打理妥了一切,这才回到原来那儿,翻身上床,再小心翼翼地没有压到男孩麻木的肢体。
医生退散,现在他只是对方的爱人。
又用手一把一把轻扫着男孩的柔软的头发。
他闻到男孩发间一股既清新又熟悉的、柑橘与香草的气息。他明明用过对方的洗发水,那只能说,是男孩本身的味道,生理性地吸引他。
肩膀使使力,秦风便撑起自己,凑近他的额角,再深吸一口气。唇刚好落下来,吻落在男孩耳朵上的小痣上,也还是香喷喷。
男人的呼吸弄得耳朵痒痒的,楚非昀微微偏头避开,嘻嘻笑着,带着一点病理性虚弱。
此时,近在秦风眼前的,一双乌黑的眼珠里只倒映着他一人。
凑近些,灯光被秦风自己挡得严实。

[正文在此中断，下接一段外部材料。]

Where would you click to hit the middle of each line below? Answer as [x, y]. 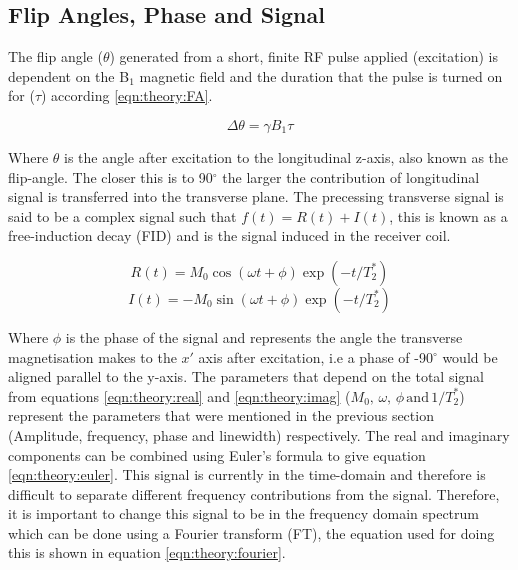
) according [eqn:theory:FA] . [127, 95]
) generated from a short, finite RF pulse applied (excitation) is [303, 56]
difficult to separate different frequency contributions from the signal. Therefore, [254, 493]
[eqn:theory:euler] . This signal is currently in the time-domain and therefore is [247, 474]
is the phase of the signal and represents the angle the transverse [264, 336]
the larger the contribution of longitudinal [351, 176]
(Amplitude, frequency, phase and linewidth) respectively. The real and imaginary [259, 434]
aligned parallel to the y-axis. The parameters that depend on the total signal [246, 376]
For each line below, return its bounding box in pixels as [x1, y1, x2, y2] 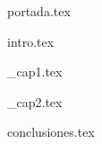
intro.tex [7, 31, 55, 50]
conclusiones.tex [7, 122, 95, 141]
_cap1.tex [7, 62, 63, 81]
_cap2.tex [7, 92, 63, 111]
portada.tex [7, 2, 71, 20]
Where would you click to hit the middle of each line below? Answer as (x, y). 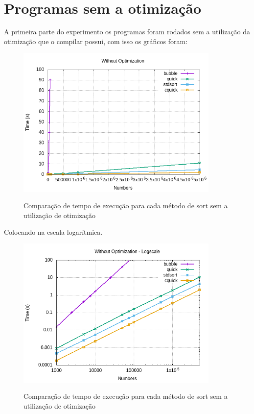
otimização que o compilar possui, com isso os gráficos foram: (96, 41)
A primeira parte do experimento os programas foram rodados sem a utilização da (127, 32)
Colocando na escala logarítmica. (53, 231)

楚非昀的双眼黑而深,像他能钻进去看看,又像能把他吸起去一样。
秦风不敢再看那双眼睛,便用嘴唇靠近它们。眼睛当然条件反射地闭上,让他觉得安全些,便用唇峰扫过那长长的睫毛尖儿。
细软的头发洒在男孩的额头上,被只想啃食睫毛的男人,一手拔开。
这么近的距离,竟能看清男孩发际和鬓间,极细小的、长短不等的绒毛,反射着床头灯的暖光。
秦风长久地停留在这一步,欣赏着这个无比真实的人。
那一刻,与人打完架后、右手第三指节的闷痛也没什么重要了,心里幼稚的攀比,觉得他赢了全天下。毕竟宝贝只有一个,在他怀里,疾病、现实,还是某个人,都无法把他夺走。
“幼稚。”这次是秦风在心里骂的自己;看着怀里的人儿,他又满意无比。
可这时,男人的下巴却被小小地啃了一口,同时后脖颈被圈住,是男孩用尽全力的坚定。